Meta showed off a 140 kW liquid-cooled rack at the 2024 OCP Global Summit, built on its ORv3 high-power rack platform. The company committed $800 million to a liquid-cooled data center in Indiana. Its ORv3 roadmap targets 200 kW per rack and beyond.
These are not pilot programs. Google, Microsoft, and Meta are rebuilding their entire infrastructure stacks around liquid cooling as the default. Air cooling is the legacy system now.
The data center liquid cooling market hit nearly $3 billion in 2025, roughly double the 2024 figure, according to Dell'Oro Group. The firm projects it will approach $7 billion by 2029. Technavio pegs the AI-specific liquid cooling segment at a 31.4% compound annual growth rate through 2029.

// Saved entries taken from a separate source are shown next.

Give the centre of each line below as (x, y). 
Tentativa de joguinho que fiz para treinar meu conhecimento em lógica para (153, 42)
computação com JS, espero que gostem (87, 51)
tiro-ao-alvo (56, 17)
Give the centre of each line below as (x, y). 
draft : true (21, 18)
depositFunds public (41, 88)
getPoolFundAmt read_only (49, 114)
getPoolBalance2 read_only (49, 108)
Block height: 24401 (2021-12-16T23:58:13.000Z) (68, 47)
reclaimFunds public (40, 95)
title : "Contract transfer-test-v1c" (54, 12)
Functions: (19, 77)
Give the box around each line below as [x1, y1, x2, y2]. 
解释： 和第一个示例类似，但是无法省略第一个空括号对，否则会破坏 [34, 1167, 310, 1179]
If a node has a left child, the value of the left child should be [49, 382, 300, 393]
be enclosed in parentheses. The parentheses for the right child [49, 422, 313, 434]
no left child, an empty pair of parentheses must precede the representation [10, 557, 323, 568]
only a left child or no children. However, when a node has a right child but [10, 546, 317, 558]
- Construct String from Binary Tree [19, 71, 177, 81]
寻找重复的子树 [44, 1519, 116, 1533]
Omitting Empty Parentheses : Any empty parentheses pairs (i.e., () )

Only 45% of data centers rely purely on air cooling today, down from 48% in 2024. And 59% of operators plan to implement some form of liquid cooling within the next five years. Direct-to-chip cooling commands 47% of the AI data center liquid cooling segment. The installed base is shifting fast.
The U.S. Department of Energy estimates that cooling accounts for up to 40% of total data center energy consumption. Single-phase immersion systems can push power usage effectiveness (PUE) down to 1.02 to 1.10. Two-phase immersion gets to 1.01 to 1.03 while supporting 150 to 250+ kW rack densities. For operators running AI workloads at scale, those efficiency gains translate directly into margin.
Two-phase immersion cooling, the approach that delivers the lowest PUE numbers and handles the highest rack densities, has a supply chain problem. The fluorocarbon fluids that made two-phase systems work are PFAS compounds. 3M discontinued its Novec product line and exited PFAS manufacturing entirely by the end of 2025. The last day to place a Novec order was March 31, 2025. Regulatory pressure from the EPA and pending EU restrictions have made PFAS-based fluids a liability.
Shell stepped into the gap in May 2025, becoming the first immersion fluid provider to receive official certification from Intel for its 4th and 5th generation Xeon processors. Shell's fluids are PFAS-free and biodegradable. Intel issued a warranty rider for chips cooled in Shell's fluids. That certification was a critical missing piece for enterprise adoption of immersion cooling.
But the PFAS question has not fully resolved. Operators who built infrastructure around 3M's fluids face replacement costs and requalification cycles. And hydrocarbon-based alternatives, while safer from a regulatory perspective, do not match the thermal performance of fluorocarbons in two-phase applications. The industry is solving this problem, but slowly.
Lenovo has been shipping direct water-cooled servers under its Neptune brand since 2012, using roof-mounted passive radiators that eliminate the need for chillers in cooler climates. Nvidia's Vera Rubin platform is designed to accept supply water at 45 degrees Celsius, warm enough to eliminate mechanical chillers entirely and enable waste heat recapture.
Google discussed 1-megawatt IT racks at the 2025 OCP EMEA Summit. One megawatt per rack. If that timeline holds, even today's liquid cooling infrastructure will need another generational leap.
The trajectory is clear. GPU power draws are climbing at a rate that makes each new chip generation a cooling crisis for operators still running air. The 30 kW average rack density that McKinsey forecasts for 2027 is already below what Nvidia, Meta, and Google are deploying today. The market has moved past the question of whether liquid cooling will become standard. The only remaining question is how fast the retrofit cycle can move, and who captures the revenue as it does.